## GOAL OF THE EXERCISE
Using the listing, copy each whole line that features "Algebra".

## RECORDS
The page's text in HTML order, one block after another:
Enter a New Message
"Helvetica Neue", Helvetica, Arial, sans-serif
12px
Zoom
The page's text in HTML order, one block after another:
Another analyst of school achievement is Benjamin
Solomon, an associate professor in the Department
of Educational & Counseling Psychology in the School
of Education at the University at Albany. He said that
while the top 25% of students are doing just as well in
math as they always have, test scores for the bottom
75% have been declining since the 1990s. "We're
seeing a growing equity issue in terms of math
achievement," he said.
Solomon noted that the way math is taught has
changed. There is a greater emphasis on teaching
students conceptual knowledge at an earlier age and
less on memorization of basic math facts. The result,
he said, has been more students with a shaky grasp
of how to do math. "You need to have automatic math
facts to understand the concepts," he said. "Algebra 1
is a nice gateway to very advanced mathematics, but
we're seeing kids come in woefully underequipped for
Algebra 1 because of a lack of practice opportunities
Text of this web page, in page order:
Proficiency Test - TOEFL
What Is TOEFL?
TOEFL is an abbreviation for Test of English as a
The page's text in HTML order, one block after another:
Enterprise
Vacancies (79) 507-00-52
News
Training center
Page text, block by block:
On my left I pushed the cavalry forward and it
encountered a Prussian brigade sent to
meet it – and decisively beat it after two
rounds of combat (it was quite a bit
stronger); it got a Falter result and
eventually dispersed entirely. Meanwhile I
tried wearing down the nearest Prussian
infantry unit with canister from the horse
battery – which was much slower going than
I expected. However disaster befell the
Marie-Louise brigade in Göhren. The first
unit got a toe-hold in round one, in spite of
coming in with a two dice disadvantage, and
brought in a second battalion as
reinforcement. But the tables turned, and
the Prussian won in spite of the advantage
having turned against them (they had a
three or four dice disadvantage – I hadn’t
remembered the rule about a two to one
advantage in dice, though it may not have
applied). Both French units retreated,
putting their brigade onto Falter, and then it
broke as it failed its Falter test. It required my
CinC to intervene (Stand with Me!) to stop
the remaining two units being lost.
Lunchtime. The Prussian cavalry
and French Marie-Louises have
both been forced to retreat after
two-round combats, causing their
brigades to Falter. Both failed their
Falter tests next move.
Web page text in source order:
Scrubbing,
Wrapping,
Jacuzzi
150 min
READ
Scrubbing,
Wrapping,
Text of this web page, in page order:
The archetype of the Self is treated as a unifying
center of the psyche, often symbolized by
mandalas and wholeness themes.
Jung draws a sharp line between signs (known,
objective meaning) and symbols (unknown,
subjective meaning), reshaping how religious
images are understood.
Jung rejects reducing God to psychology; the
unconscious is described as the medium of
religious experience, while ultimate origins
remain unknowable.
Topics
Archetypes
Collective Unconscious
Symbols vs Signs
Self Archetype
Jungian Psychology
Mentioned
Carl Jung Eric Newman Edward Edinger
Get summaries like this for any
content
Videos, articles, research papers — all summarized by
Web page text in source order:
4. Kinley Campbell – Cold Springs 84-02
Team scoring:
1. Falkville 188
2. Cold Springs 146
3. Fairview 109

## RESULT OF THIS EXERCISE
facts to understand the concepts," he said. "Algebra 1
Algebra 1 because of a lack of practice opportunities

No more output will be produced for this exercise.